PaperScraper/Modules.py

# NeurIPS webpages that contain paper proceedings from 1987 - 2018 are in the exact same format. This is the scraper.
import PyPDF4
from PyPDF4 import PdfFileReader
from bs4 import BeautifulSoup
import requests
import io
import csv
from ResearchPaper import ResearchPaper

from pdfminer.pdfinterp import PDFResourceManager, PDFPageInterpreter
from pdfminer.converter import TextConverter
from pdfminer.layout import LAParams
from pdfminer.pdfpage import PDFPage
from io import StringIO

class modules:
    staticmethod

    def get_pdf_from_fp(f, remove_newline=True):
        rsrcmgr = PDFResourceManager()
        retstr = StringIO()
        codec = "utf-8"
        laparams = LAParams()
        device = TextConverter(rsrcmgr, retstr, codec=codec, laparams=laparams)

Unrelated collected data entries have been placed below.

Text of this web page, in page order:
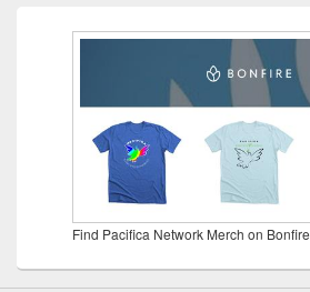
Find Pacifica Network Merch on Bonfire
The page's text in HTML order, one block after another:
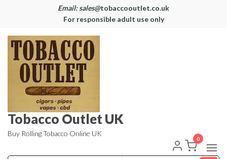
Email: sales@tobaccooutlet.co.uk
For responsible adult use only
Tobacco Outlet UK
Buy Rolling Tobacco Online UK
0
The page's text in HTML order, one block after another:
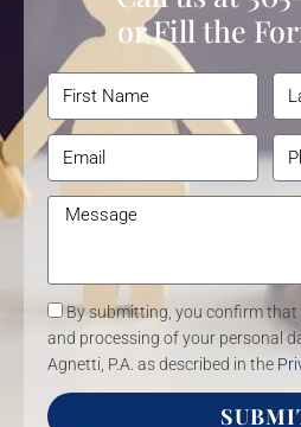
or Fill the
By submitting, you confirm
and processing of your personal
Agnetti, P.A. as described in the
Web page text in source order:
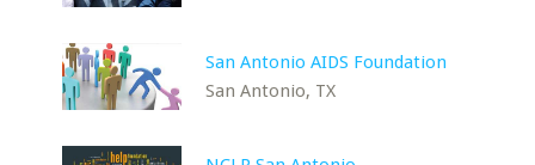
San Antonio AIDS Foundation
San Antonio, TX
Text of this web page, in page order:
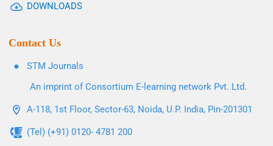
DOWNLOADS
Contact Us
STM Journals
An imprint of Consortium E-learning network Pvt. Ltd.
A-118, 1st Floor, Sector-63, Noida, U.P. India, Pin-201301
(Tel) (+91) 0120- 4781 200
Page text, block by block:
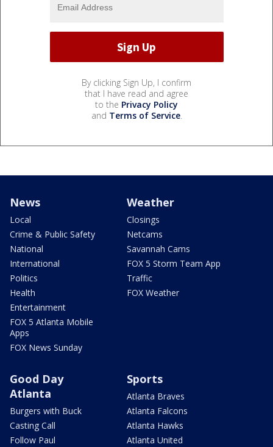
By clicking Sign Up, I confirm
that I have read and agree
to the Privacy Policy
and Terms of Service.
News
Local
Crime & Public Safety
National
International
Politics
Health
Entertainment
FOX 5 Atlanta Mobile
Apps
FOX News Sunday
Weather
Closings
Netcams
Savannah Cams
FOX 5 Storm Team App
Traffic
FOX Weather
Good Day
Atlanta
Burgers with Buck
Casting Call
Follow Paul
Sports
Atlanta Braves
Atlanta Falcons
Atlanta Hawks
Atlanta United
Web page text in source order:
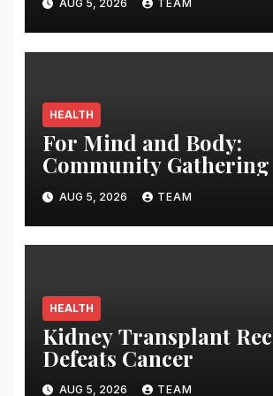
AUG 5, 2026 TEAM
HEALTH
For Mind and Body:
Community Gathering
May Counteract
Disability
AUG 5, 2026 TEAM
HEALTH
Kidney Transplant
Defeats Cancer
AUG 5, 2026 TEAM
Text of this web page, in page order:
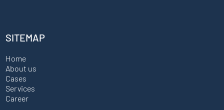
SITEMAP
Home
About us
Cases
Services
Career
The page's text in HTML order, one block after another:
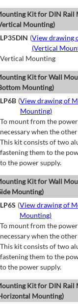
Kit for DIN Rail
Mounting)
LP35DIN (View drawing
(Vertical
Vertical Mounting
Kit for Wall
Mounting)
LP6B (View drawing of
Mounting)
To mount from the
necessary when the
This kit consists of two
fastening them to the
to the power supply.
Kit for Wall
Mounting)
LP6S (View drawing of
Mounting)
To mount from the
necessary when the
This kit consists of two
fastening them to the
to the power supply.
Kit for DIN Rail
Mounting)
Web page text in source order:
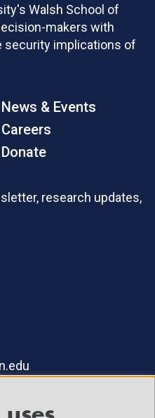
Walsh School of
makers with
security implications of
News & Events
Careers
Donate
research updates,
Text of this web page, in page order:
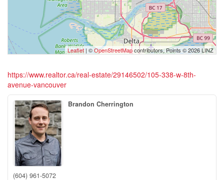
Leaflet| ©OpenStreetMapcontributors, Points © 2026 LINZ
https://www.realtor.ca/real-estate/29146502/105-338-w-8th-
avenue-vancouver
Brandon Cherrington
(604) 961-5072

        interpreter = PDFPageInterpreter(rsrcmgr, device)
        password = ""
        maxpages = 0
        caching = True
        pagenos = set()

        for page in PDFPage.get_pages(
            f,
            pagenos,
            maxpages=maxpages,
            password=password,
            caching=caching,
            check_extractable=True,
        ):
            interpreter.process_page(page)

        text = retstr.getvalue()

        f.close()
        device.close()
        retstr.close()

        # TODO
        text = text.replace("\0", "")
        if remove_newline:
            text = text.replace("\n", " ")  # removes newlines

        return text

    # TODO doesn't work for those autodownload bad boys
    def pdf_string_from_url(pdf_url):
        r = requests.get(pdf_url)
        f = io.BytesIO(r.content)
        return modules.get_pdf_from_fp(f)